2017 documentary by Yonatan Nir

The Essential Link: The Story of Wilfrid Israel is a documentary by Israeli director Yonatan Nir. The film, which is inspired by Naomi Shepherd's book Wilfrid Israel: German Jewry's Secret Ambassador, exposes the story of Wilfrid Israel - a wealthy Jewish businessman and owner of Berlin's largest department store in the 1930s, who was involved in the saving of tens of thousands of Jews and played a key role in the Kindertransport rescue operation. The film was produced by Highlight Films and premiered at the 2017 DocAviv International Film Festival.
Among the major rescue efforts and operations, that are described in the film are the Kindertransport and the "Triangle" that beyond Wilfrid Israel included also Captain Frank Foley and Hubert Pollack, which saved according to estimations around 10,000 Jews.

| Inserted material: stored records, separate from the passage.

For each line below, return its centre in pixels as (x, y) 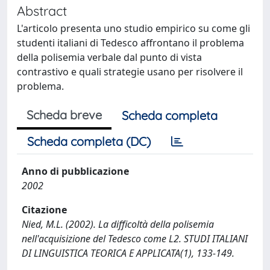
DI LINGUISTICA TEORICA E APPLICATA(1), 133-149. (128, 253)
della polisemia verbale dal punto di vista (109, 57)
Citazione (44, 210)
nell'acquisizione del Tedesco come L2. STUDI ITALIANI (135, 239)
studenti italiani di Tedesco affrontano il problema (130, 43)
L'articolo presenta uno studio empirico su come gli (133, 28)
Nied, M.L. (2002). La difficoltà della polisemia (118, 224)
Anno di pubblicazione (75, 171)
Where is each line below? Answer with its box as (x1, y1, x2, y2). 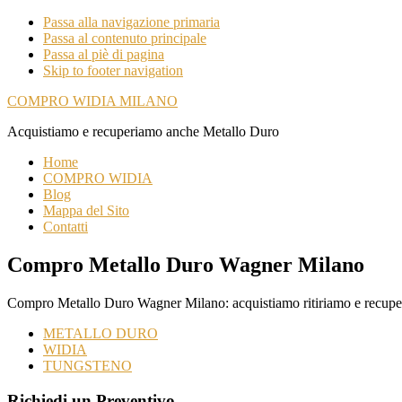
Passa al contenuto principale (43, 31, 206, 46)
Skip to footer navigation (43, 63, 183, 78)
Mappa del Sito (43, 203, 129, 218)
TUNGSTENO (43, 357, 132, 373)
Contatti (43, 219, 88, 234)
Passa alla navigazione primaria (43, 14, 220, 30)
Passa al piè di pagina (43, 47, 164, 62)
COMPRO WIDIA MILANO (7, 93, 178, 109)
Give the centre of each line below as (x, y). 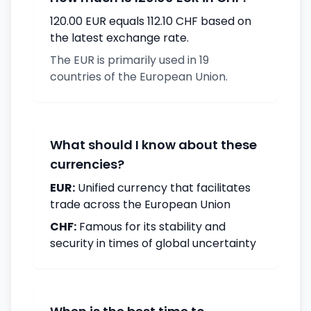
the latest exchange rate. (119, 38)
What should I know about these (153, 145)
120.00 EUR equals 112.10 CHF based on (151, 21)
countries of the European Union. (139, 77)
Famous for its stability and (151, 227)
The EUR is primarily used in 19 (129, 60)
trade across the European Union (140, 204)
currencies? (87, 164)
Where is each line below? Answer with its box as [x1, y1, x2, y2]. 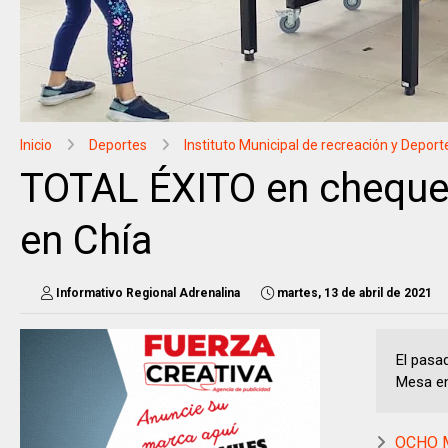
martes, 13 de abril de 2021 [277, 286, 432, 300]
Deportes [89, 137, 147, 153]
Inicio [20, 137, 52, 153]
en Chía [20, 217, 153, 264]
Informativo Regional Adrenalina [56, 286, 240, 300]
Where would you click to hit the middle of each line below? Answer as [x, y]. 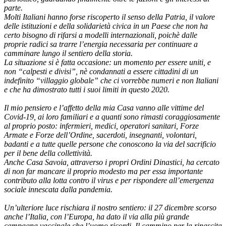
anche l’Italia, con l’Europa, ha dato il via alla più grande [97, 217]
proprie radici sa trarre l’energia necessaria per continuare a [101, 44]
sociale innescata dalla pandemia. [58, 190]
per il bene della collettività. [48, 153]
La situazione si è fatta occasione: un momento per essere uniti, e [107, 63]
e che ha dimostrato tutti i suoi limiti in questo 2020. [87, 90]
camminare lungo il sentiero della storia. [68, 53]
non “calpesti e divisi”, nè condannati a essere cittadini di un [101, 72]
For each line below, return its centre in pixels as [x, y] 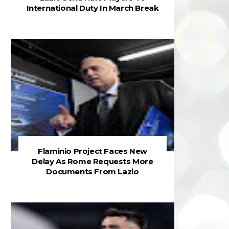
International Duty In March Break [93, 8]
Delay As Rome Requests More [93, 161]
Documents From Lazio [93, 171]
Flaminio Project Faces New [93, 151]
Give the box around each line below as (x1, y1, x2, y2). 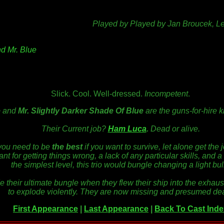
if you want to (82, 142, 133, 151)
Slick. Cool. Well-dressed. (51, 89, 144, 98)
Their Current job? (41, 124, 108, 133)
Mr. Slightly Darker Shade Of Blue (17, 106, 143, 115)
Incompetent (144, 89, 188, 98)
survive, (133, 142, 160, 151)
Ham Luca (107, 124, 146, 133)
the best (52, 142, 82, 151)
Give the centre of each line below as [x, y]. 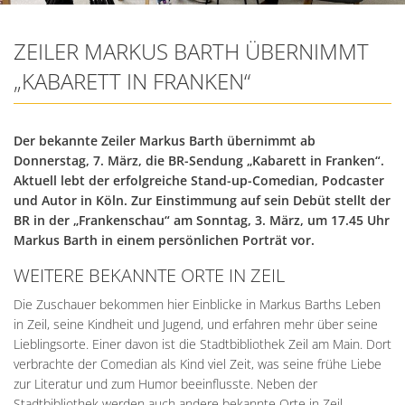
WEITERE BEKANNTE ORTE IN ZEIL [149, 275]
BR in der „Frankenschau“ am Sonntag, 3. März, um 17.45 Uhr [202, 220]
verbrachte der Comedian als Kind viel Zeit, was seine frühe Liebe [198, 363]
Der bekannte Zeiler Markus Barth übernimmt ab [165, 140]
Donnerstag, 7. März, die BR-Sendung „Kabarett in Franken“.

== Interviewed subjects ==
The documentary features filmed interviews with Kindertransport survivors, members of Kibbutz HaZore'a, historians, scholars and relatives of Wilfrid Israel, including Alisa Tennenbaum, Prof. (Emeritus) Moshe Zimmermann and Prof. (Emeritus) Leslie Brent.

== Notable screenings ==
The documentary was screened in several film festivals and Holocaust remembrance events around the world.

== Short film (2012) ==
In 2012, a 34-minute documentary under the name of Wilfrid Israel: The Savior from Berlin was released by Yonatan Nir, Noam Shalev, Ophir Baer and Ilan Baer. The film is screened on a weekly basis at the Wilfrid Israel Museum in Kibbutz HaZore'a. Many of the materials that were collected during the production of the film were later used in The Essential Link: The Story of Wilfrid Israel.